About this exercise: Though the entries contain pictures, the copy you make should hold only the rest, exactly as written.

Data listing:
/---
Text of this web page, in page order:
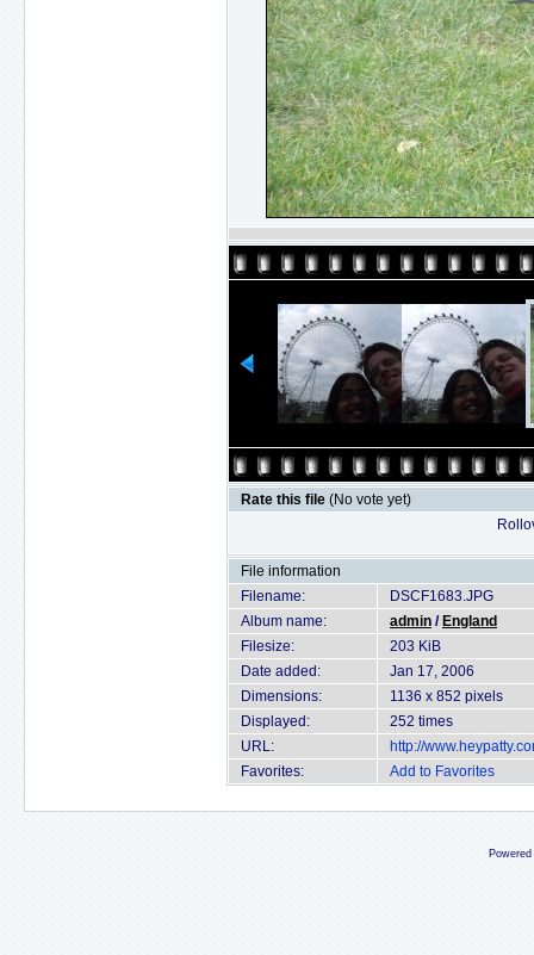
Rate this file (No vote yet)
File information
Filename:
DSCF1683.JPG
Album name:
admin / England
Filesize:
203 KiB
Date added:
Jan 17, 2006
Dimensions:
1136 x 852 pixels
Displayed:
252 times
URL:
http://
Favorites:
Add to Favorites
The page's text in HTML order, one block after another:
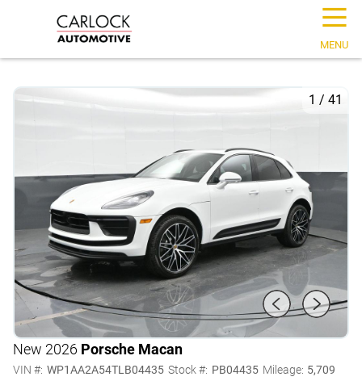
☰
MENU
1 / 41
New 2026 Porsche Macan
VIN #: WP1AA2A54TLB04435 Stock #: PB04435 Mileage: 5,709
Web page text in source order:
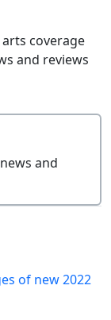
coverage
and reviews
and
\---
Written answer:
Text of this web page, in page order:
Rate this file (No vote yet)
File information
Filename:
DSCF1683.JPG
Album name:
admin / England
Filesize:
203 KiB
Date added:
Jan 17, 2006
Dimensions:
1136 x 852 pixels
Displayed:
252 times
URL:
http://
Favorites:
Add to Favorites
The page's text in HTML order, one block after another:
☰
MENU
1 / 41
New 2026 Porsche Macan
VIN #: WP1AA2A54TLB04435 Stock #: PB04435 Mileage: 5,709
Web page text in source order:
coverage
and reviews
and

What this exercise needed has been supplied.